From the first line to the last, output the records exactly and drop any images.

▶ [Dataset entries]
****************

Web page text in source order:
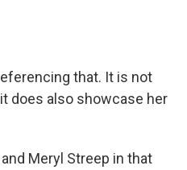
that. It is not
does also showcase her
Meryl Streep in that
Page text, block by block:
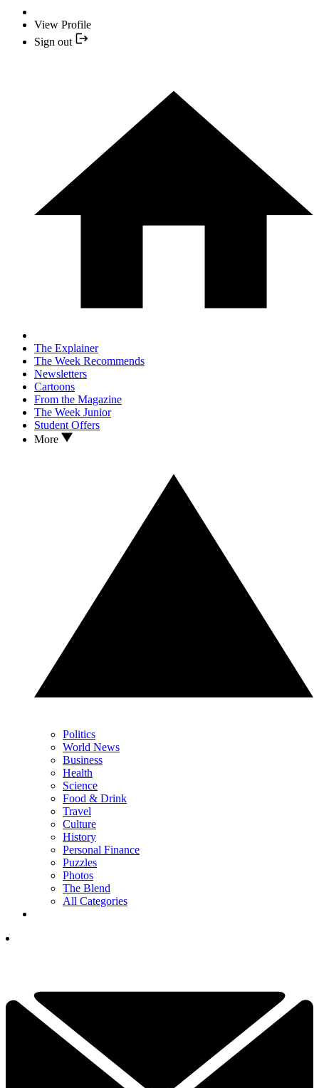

****************

▶ [ANSWER SECTION]
Web page text in source order:
that. It is not
does also showcase her
Meryl Streep in that
Page text, block by block:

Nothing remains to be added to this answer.